The Starved Rock murderer should spend the rest of his life in prison and leave only occupying a hearse to bring him to be placed in the ground — somewhere where his soul will descend to hell and forever suffer for the brutal, unnecessary murders of three middle aged women, killing them by brutally beating them with a tree stump and causing such a distortion of their features that when I first reviewed the photographs, it was difficult for me to believe these were human beings and/or that the condition of each of them, their bodies, were not the result of ravishing by some unknown creature that could not be human.

I was right, and I was wrong. The killer possessed a body of a human but the mind and the soul of an animal. An animal that will soon be released back to the site of his horrendous cruelty, if the rumor is true that the parole board will soon parole this “monster-man” and bring him back within the citizens of this county and the citizens of the Starved Rock area, where this all began.

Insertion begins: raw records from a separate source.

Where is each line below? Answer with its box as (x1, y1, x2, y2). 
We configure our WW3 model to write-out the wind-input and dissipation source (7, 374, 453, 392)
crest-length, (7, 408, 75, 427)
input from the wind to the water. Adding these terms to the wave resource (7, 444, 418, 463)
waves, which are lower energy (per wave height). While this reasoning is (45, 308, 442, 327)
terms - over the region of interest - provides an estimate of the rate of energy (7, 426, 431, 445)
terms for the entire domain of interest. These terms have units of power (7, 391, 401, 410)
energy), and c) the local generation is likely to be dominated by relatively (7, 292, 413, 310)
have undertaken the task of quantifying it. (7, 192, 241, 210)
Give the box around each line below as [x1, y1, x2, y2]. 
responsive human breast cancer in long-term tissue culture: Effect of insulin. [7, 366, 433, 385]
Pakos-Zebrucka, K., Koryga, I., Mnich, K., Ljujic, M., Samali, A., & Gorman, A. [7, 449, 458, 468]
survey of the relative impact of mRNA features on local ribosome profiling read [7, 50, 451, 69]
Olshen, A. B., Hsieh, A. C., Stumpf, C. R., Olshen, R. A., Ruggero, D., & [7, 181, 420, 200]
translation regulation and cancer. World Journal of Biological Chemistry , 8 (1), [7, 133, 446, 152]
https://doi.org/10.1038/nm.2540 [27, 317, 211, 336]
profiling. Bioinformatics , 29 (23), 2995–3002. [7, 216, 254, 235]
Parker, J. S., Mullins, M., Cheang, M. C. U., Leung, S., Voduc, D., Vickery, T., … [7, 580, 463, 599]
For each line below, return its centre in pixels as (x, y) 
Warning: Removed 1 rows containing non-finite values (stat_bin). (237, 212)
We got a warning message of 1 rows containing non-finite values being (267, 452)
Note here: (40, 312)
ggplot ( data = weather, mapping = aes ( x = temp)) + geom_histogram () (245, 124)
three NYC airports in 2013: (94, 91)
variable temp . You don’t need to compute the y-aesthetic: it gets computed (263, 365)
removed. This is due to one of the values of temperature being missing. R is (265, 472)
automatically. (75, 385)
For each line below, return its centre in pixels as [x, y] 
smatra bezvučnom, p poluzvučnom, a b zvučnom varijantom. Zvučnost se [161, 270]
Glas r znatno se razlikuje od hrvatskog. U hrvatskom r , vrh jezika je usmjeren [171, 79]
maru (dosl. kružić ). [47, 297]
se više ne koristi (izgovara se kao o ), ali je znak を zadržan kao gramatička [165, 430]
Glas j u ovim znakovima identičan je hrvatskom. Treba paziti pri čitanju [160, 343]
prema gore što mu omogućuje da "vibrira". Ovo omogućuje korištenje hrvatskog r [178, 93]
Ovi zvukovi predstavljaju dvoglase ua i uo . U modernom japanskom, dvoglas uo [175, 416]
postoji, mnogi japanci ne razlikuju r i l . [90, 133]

The parole board should not trump the decision of a LaSalle County jury finding this defendant should spend the rest of his life in prison following six weeks of testimony, which included the testimony of the members of the murdered victims’ families and the impact these murders had on each of those families from the day they were committed until this day, taking in generations of those family members that were not in existence at the time of this brutality.

As long as I have been knowledgeable of (Chester) Weger’s intentions to seek parole and have testified many times before the parole board, I was always very confident the parole board would deny any effort on the part of Weger to leave confinement. I have not, in my time, either as a prosecutor or as a lawyer, up to the present time, known of any parole board releasing anyone on parole that would not admit and stand fast in denying the commission of the crime. To do so will give the impression to many people that the paroled defendant wins out and that in fact, he, as he has persisted, was not guilty of the crime for which he was found to be guilty by a jury of his peers.